Quasiment sur le départ, je me balade intensément. Hier, assis sur la plage au crépuscule, j'ai regardé longtemps un immense navire de croisière illuminé qui longeait Copacabana avant de virer de bord et de voguer vers l'Uruguay. Spectacle que je n'oublierai jamais, qui redonne toute sa poésie aux voyages, abîmés par les débarquements d'aéroports, les tapis de bagages et la morosité des files d'attente de taxi.
Un mot sur Aline:
C'est une bande-dessinée un peu grossière dans le trait, qui relate en trois vignettes par épisode les aléas d'Aline et ses deux amoureux, Otto et Pedro. Aline a deux amants et travaille dans un magasin de disques vinyles afin de pourvoir aux besoins du foyer, la couverture sociale du ménage à trois. La Globo a racheté les droits de la série et en a fait un petit bijou d'humour postmoderne, par le personnage d'Aline, à croquer, ceux de ses parents à deux doigts de se séparer, ceux des propriétaires du magasin de disques, et les deux amoureux d'Aline qui en sont dépendants. Les scènes se déroulent à São Paulo, dans une atmosphère un peu grunge, décalée, la caméra suit les expressions d'Aline, la musique colle aux scènes sans chercher à simplement les souligner... Je trouve assez miraculeux d'assister à ce genre de productions sur la Globo, mais je suppose que, comme partout ailleurs, les séries ayant un minimum de fond et de recherche esthétique emmerdent le public moyen, ce qui explique leur relégation en troisième partie de soirée.

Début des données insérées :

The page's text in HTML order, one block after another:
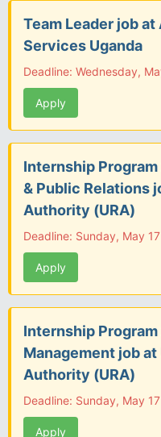
Team Leader job
Services Uganda
Deadline: Wednesday,
Apply
Internship
& Public Relations
Authority (URA)
Deadline: Sunday, May
Apply
Internship
Management job at
Authority (URA)
Deadline: Sunday, May
Apply
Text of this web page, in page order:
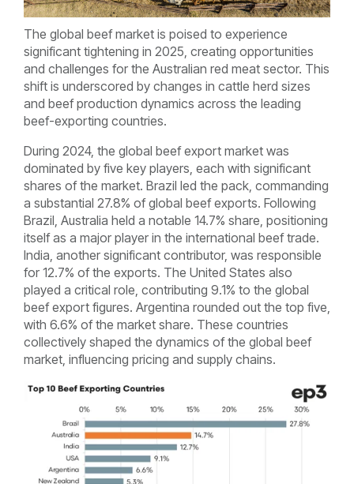
The global beef market is poised to experience
significant tightening in 2025, creating opportunities
and challenges for the Australian red meat sector. This
shift is underscored by changes in cattle herd sizes
and beef production dynamics across the leading
beef-exporting countries.
During 2024, the global beef export market was
dominated by five key players, each with significant
shares of the market. Brazil led the pack, commanding
a substantial 27.8% of global beef exports. Following
Brazil, Australia held a notable 14.7% share, positioning
itself as a major player in the international beef trade.
India, another significant contributor, was responsible
for 12.7% of the exports. The United States also
played a critical role, contributing 9.1% to the global
beef export figures. Argentina rounded out the top five,
with 6.6% of the market share. These countries
collectively shaped the dynamics of the global beef
market, influencing pricing and supply chains.
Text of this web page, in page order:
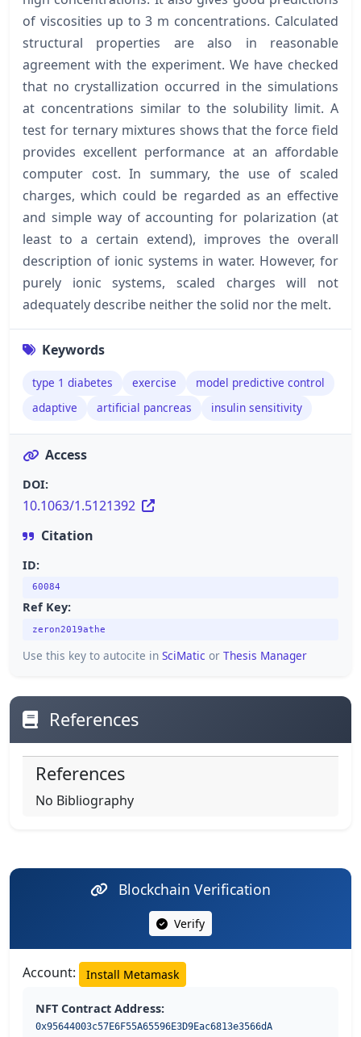
of viscosities up to 3 m concentrations. Calculated
structural properties are also in reasonable
agreement with the experiment. We have checked
that no crystallization occurred in the simulations
at concentrations similar to the solubility limit. A
test for ternary mixtures shows that the force field
provides excellent performance at an affordable
computer cost. In summary, the use of scaled
charges, which could be regarded as an effective
and simple way of accounting for polarization (at
least to a certain extend), improves the overall
description of ionic systems in water. However, for
purely ionic systems, scaled charges will not
adequately describe neither the solid nor the melt.
Keywords
type 1 diabetes exercise
model predictive control
adaptive
artificial pancreas insulin sensitivity
Access
DOI:
10.1063/1.5121392
Citation
ID:
60084
Ref Key:
zeron2019athe
Use this key to autocite in SciMatic or Thesis Manager
References
References
No Bibliography
Blockchain Verification
Verify
Account: Install Metamask
NFT Contract Address:
0x95644003c57E6F55A65596E3D9Eac6813e3566dA
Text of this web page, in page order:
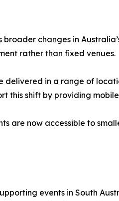
changes in
rather than fixed venues.
in a range of
this shift by providing
are now accessible to
events in South
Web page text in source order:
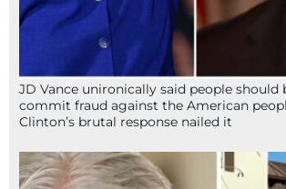
JD Vance unironically said people should
commit fraud against the American
Clinton’s brutal response nailed it
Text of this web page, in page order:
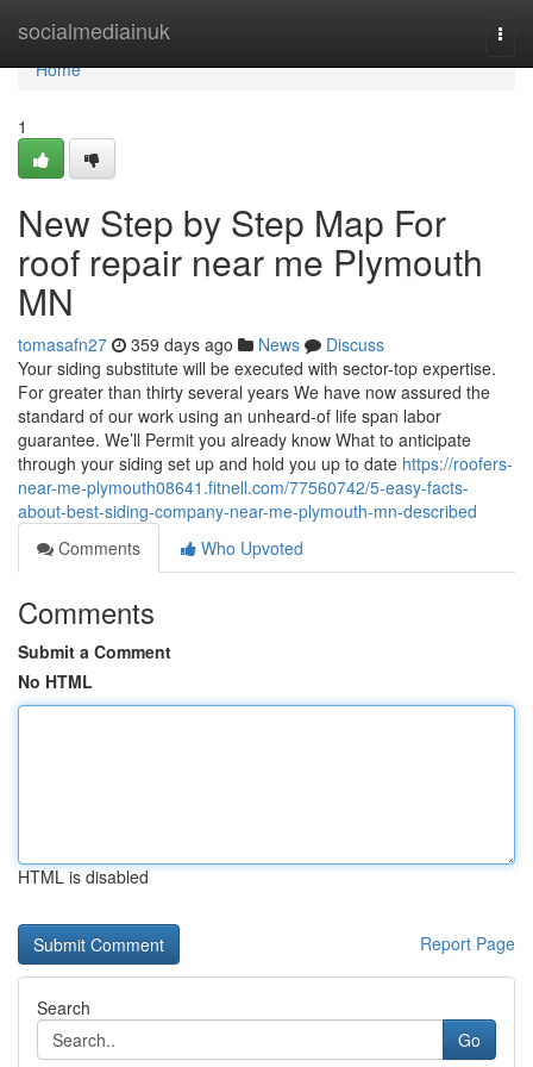
socialmediainuk
Home
Home
1
New Step by Step Map For
roof repair near me Plymouth
MN
tomasafn27 359 days ago News
Discuss
Your siding substitute will be executed with sector-top expertise.
For greater than thirty several years We have now assured the
standard of our work using an unheard-of life span labor
guarantee. We’ll Permit you already know What to anticipate
through your siding set up and hold you up to date https://roofers-
near-me-plymouth08641.fitnell.com/77560742/5-easy-facts-
about-best-siding-company-near-me-plymouth-mn-described
Comments
Who Upvoted
Comments
Submit a Comment
No HTML
HTML is disabled
Report Page
Search
Go
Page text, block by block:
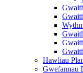
Hawliau
Gwefannau
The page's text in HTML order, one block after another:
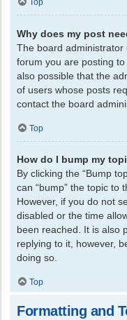
Top
Why does my post
The board
forum you are posting
also possible that the
of users whose posts
contact the board
Top
How do I bump my
By clicking the “Bump
can “bump” the topic to
However, if you do not
disabled or the time
been reached. It is also
replying to it, however,
doing so.
Top
Formatting and
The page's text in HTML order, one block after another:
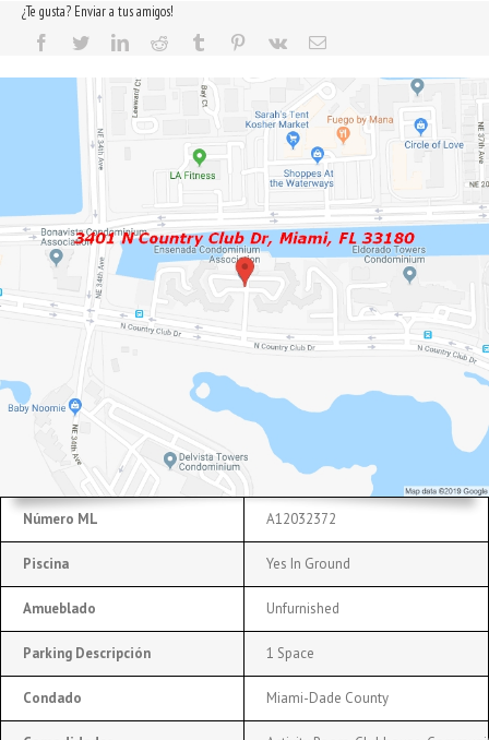
¿Te gusta? Enviar a tus amigos!
Número ML A12032372
Piscina Yes In Ground
Amueblado Unfurnished
Parking Descripción 1 Space
Condado Miami-Dade County
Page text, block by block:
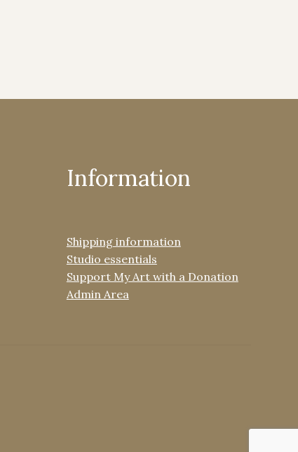
Information
Shipping information
Studio essentials
Support My Art with a Donation
Admin Area

Un autre mot, cette fois sur Geisy:
La presse internationale en a parlé: Geisy est cette étudiante de l'Uniban, une faculté privée de São Paulo, qui s'est présentée en cours en robe moulante, et a dû ressortir sous la protection de la police.
Les images font frémir: elle monte d'abord la rampe de l'immense hall d'entrée. On l'interpelle, on lui plaque des téléphones portables sur le visage et sur les cuisses, pour prendre des photos. Les hommes lui lancent des "viens que je te viole". Quand elle arrive en salle de cours, ils sont plusieurs dizaines, hommes et femmes, à se presser; certains escaladent le mur pour regarder par les panneaux vitrés. D'autres donnent des coups de pied dans la porte. Le tout dans le tumulte et les insultes. La police finit par surgir, et fait sortir la jeune femme sous escorte, recouverte de blouses blanches, cependant que le hall entier résonne d'un cri: "Puta! Puta!" On sent, de manière palpable, que si cette jeune femme n'avait pas été protégée d'une manière ou d'une autre, elle aurait fini clouée au sol, déshabillée, rouée de coup à défaut d'être violée.

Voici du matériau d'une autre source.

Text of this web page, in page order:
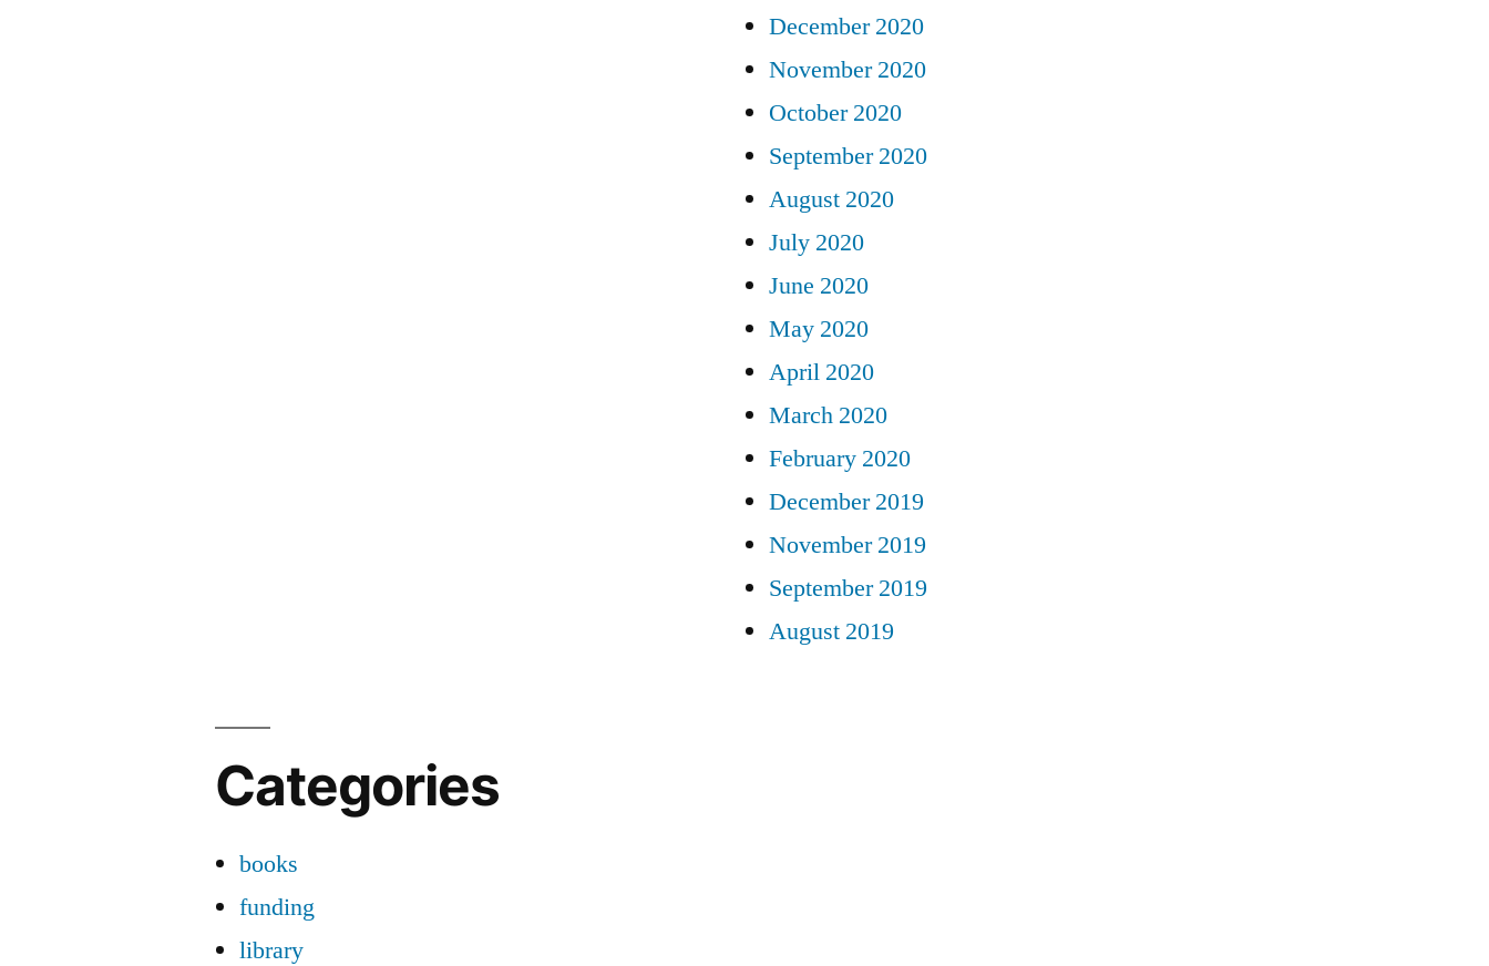
December 2020
November 2020
October 2020
September 2020
August 2020
July 2020
June 2020
May 2020
April 2020
March 2020
February 2020
December 2019
November 2019
September 2019
August 2019
Categories
books
funding
library
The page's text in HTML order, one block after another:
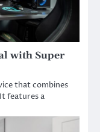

L'Uniban a commencé par renvoyer cette jeune femme peu maligne - deux cents étudiants ayant participé à l'émeute, c'eût été faire faillite que de les renvoyer tous. Elle a été finalement réintégrée, et son histoire ne cesse d'être diffusée, par toutes les chaînes et par tous les programmes de société. La condamnation est unanime.

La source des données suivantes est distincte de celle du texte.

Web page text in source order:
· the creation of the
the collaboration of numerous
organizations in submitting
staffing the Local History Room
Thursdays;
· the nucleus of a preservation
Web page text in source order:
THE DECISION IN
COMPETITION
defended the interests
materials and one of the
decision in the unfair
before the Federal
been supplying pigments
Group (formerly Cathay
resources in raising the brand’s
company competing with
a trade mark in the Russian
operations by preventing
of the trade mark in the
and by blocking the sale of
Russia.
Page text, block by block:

Ce que je trouve frappant, c'est qu'on ne peut pas expliquer, rationnellement ou psychologiquement, la violence qui s'est manifestée ici. On imagine que c'est la même qui surgit lorsqu'il y a un lynchage, mais un lynchage survient après une forme de traumatisme. Philippe trouve là une forme archaîque de résolution collective, qu'on observe également chez les chimpanzés. Un malaise diffus soudain trouve à s'exprimer, par la désignation d'un bouc émissaire. Ces explications me laissent perplexe, mais je n'ai rien de mieux à proposer.